TASK DIRECTIONS: Every line of the data should be written out exactly, with the pictures left out.

Data items:
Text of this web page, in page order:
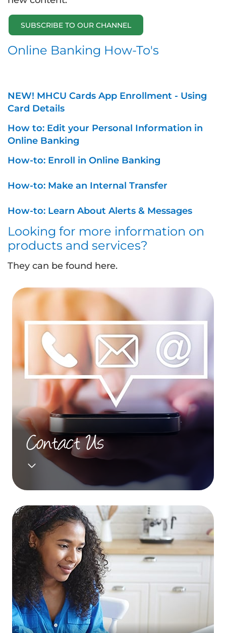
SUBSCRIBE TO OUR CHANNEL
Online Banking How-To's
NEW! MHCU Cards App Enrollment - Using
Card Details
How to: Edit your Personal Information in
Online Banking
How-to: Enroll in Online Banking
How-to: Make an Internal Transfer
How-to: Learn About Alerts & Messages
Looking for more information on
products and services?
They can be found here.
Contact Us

REPLY:
Text of this web page, in page order:
SUBSCRIBE TO OUR CHANNEL
Online Banking How-To's
NEW! MHCU Cards App Enrollment - Using
Card Details
How to: Edit your Personal Information in
Online Banking
How-to: Enroll in Online Banking
How-to: Make an Internal Transfer
How-to: Learn About Alerts & Messages
Looking for more information on
products and services?
They can be found here.
Contact Us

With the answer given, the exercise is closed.